Only one stretch of the listing below is wanted. Give it again exactly, from the line with "hold a Post-Baccalaureate" through the line with "(Justice Institute of".

Record excerpts:
-=-=-=-=-

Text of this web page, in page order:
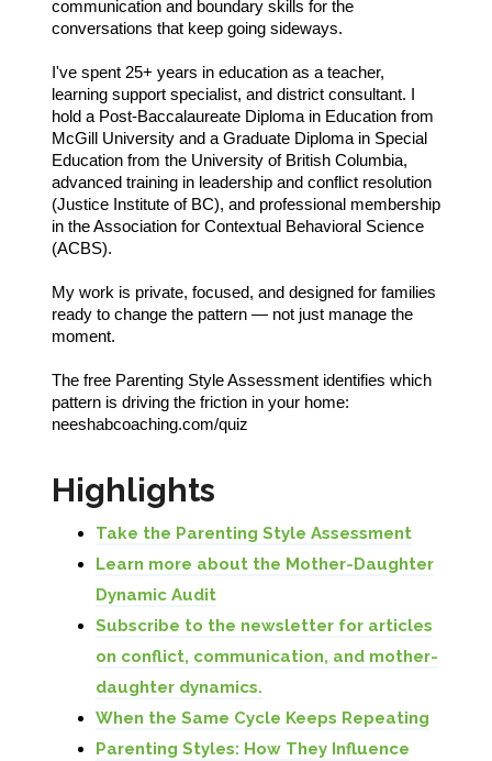
communication and boundary skills for the
conversations that keep going sideways.
I've spent 25+ years in education as a teacher,
learning support specialist, and district consultant. I
hold a Post-Baccalaureate Diploma in Education from
McGill University and a Graduate Diploma in Special
Education from the University of British Columbia,
advanced training in leadership and conflict resolution
(Justice Institute of BC), and professional membership
in the Association for Contextual Behavioral Science
(ACBS).
My work is private, focused, and designed for families
ready to change the pattern — not just manage the
moment.
The free Parenting Style Assessment identifies which
pattern is driving the friction in your home:
neeshabcoaching.com/quiz
Highlights
Take the Parenting Style Assessment
Learn more about the Mother-Daughter
Dynamic Audit
Subscribe to the newsletter for articles
on conflict, communication, and mother-
daughter dynamics.
When the Same Cycle Keeps Repeating
Parenting Styles: How They Influence

-=-=-=-=-

Task result:
hold a Post-Baccalaureate Diploma in Education from
McGill University and a Graduate Diploma in Special
Education from the University of British Columbia,
advanced training in leadership and conflict resolution
(Justice Institute of BC), and professional membership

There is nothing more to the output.